Poil De Carotte


1h 26m 1932

Film Details

Also Known As
Red Head, The
Genre
Drama
Foreign
Release Date
1932

Technical Specs

Duration
1h 26m

Synopsis

Film Details

Also Known As
Red Head, The
Genre
Drama
Foreign
Release Date
1932

Technical Specs

Duration
1h 26m

Articles

Poil de Carotte - Julien Duvivier's Silent Classic - POIL DE CAROTTE on DVD


Jules Duvivier's silent Poil de Carotte (Carrot-Top) (1925) is an important restoration in several ways, including the breadth it adds to an overview of this important filmmaker, often shortsightedly dismissed as detached and even tepid. Here, he's connected, strongly. Duvivier (1896-1967) was one of the Old Wave luminaries the French New Wave targeted in their effort to become kings of the postwar French cinematic hill. Which meant, if nothing else, that he was a figure of enough consequence to target, with detractors accusing his films of lacking personality and conviction. Although best known for such classics as Pepe le Moko (1937) and Carnet de bal (1937), he had already made 21 silent films, starting in 1919, after working with the likes of pioneers Louis Feuillade, Marcel L'Herbier and Andre Antoine, absorbing the light-handedness of the first, the fancifulness of the second and the latent power of poetic realism advanced by the third.

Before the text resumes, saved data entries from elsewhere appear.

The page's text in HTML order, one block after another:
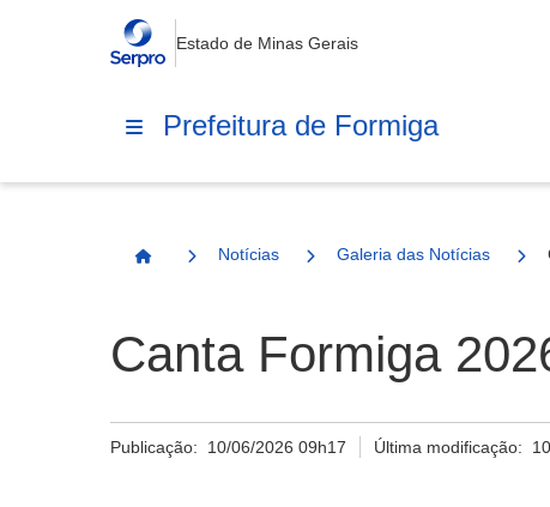
Estado de Minas Gerais
Prefeitura de Formiga
Página Inicial
Notícias Galeria das Notícias
Canta Formiga
Publicação: 10/06/2026 09h17 Última modificação:

What's apparent in Poil de Carotte is that Duvivier, apart from his purely commercial employment, had firmly in place the major theme of his career – an essentially pessimistic take on an isolated figure. Because he proceeded from an existential observation of human nature, as opposed to a social or ideological agenda, he has been dismissed as uncommitted. But nobody who studies the face of the unloved provincial redheaded boy Francois Lepic, nicknamed Carrot-Top, can fail to see the way young Andre Heuze finds his soul being more crushed each day until he views suicide as preferable to going on. At school, young Francois dips his pen in his inkwell and laboriously writes: "A family is a group of people living under the same roof who cannot stand one another." And gets his knuckles rapped for it.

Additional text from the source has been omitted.